Are you by chance running a mesh network?
Actually, yes I am running a mesh network, using RBR750 and two RBS750.
I wonder if Orbi is switching channels. Is any one node close to the pad? There are others running the EW11s and short of the initial config, they have been running fine. I have a pi3 running socat in the garage that also has been running fine for years as well. I too run a mesh network but it is AiMesh.
I don't think I have a way to check that. Yes, EW11 connects to one of the nodes.
I do realize that most likely there is something specific to my env. I more than happy spend time to test combinations and provide you feedback, but I opened this enhancement, just so that I can work around the issue caused by my environment without really making you spend too much time on it.

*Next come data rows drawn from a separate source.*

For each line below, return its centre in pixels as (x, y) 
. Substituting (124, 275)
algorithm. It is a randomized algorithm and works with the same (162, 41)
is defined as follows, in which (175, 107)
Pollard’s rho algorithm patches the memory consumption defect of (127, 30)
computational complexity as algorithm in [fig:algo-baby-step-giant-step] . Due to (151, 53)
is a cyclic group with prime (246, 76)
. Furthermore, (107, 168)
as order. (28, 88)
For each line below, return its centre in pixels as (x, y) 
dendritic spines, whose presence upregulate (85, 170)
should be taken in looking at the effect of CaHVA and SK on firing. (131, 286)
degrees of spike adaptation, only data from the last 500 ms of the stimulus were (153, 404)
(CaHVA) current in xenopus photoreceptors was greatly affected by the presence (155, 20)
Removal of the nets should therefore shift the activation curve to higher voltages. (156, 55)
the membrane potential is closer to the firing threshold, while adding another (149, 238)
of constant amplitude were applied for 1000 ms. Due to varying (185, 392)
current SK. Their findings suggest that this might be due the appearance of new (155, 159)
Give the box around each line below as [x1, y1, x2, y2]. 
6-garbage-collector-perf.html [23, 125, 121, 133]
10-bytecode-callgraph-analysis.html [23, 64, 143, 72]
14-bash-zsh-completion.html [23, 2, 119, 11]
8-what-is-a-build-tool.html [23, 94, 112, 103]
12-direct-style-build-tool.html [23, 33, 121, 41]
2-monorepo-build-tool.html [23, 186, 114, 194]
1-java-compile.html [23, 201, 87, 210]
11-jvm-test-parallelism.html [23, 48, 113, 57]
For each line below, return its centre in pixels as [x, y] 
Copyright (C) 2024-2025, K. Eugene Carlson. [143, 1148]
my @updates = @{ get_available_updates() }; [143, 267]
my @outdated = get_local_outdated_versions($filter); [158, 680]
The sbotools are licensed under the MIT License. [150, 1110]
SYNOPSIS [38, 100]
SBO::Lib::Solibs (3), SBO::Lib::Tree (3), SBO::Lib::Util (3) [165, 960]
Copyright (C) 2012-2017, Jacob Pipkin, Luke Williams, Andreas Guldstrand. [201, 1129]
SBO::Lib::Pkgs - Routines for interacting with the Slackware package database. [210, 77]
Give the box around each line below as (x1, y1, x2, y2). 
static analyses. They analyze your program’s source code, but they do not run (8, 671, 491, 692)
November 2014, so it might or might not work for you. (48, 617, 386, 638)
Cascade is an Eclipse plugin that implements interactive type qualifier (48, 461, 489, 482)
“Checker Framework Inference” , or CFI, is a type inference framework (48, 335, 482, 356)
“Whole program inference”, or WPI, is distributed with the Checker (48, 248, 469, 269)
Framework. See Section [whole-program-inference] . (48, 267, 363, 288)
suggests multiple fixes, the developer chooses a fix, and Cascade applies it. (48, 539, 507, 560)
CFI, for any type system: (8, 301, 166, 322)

Let me know how it behaves with the current options we have selected. At some point I may need to get one of these things just to see how many screws are in it.

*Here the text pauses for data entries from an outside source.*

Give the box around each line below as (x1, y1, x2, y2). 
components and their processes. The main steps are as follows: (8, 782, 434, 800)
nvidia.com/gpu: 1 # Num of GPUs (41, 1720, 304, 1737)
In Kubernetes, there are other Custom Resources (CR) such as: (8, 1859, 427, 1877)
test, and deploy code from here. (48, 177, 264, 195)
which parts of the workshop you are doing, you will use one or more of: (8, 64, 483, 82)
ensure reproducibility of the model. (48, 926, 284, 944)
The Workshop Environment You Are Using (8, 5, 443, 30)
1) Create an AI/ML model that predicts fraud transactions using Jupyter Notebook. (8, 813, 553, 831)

What about printing out debug messages from the socket? I wonder if that would enlighten us to anything.
I’m not sure what we would get out of debug messages. I do know that we are getting a socket end if we try to disable half open sockets (which is expected) but it doesn’t close the socket if Wi-Fi is interrupted. When njsPC tries to reconnect it runs out of available sockets on the device so it reconnects the old half open socket. Maybe if the timeout is enabled on the device with keep alive and allow half open in njsPC it may drop the orphaned connections.
💥 Proposal
What feature you'd like to see
An API call which can be accessed and used in docker containers as health check
Motivation
Heath check monitor is more of a workarround for environment specific issue, or other "bugs" in the product,
For example from time to time I get:
but once I restart the container the issue goes away. I had this errors logged for 5-6 hours, overnight, and never recovered until I restarted the container.
The health check API should report if there were 2-3 reconnections and no message communication. The connection idle seems to work fine but in certain cases it doesn't catch the above mentioned case.
Pitch
in docker container I would take advantage of this healts check and trigger a container restart. This would cleanly re-initialize everything.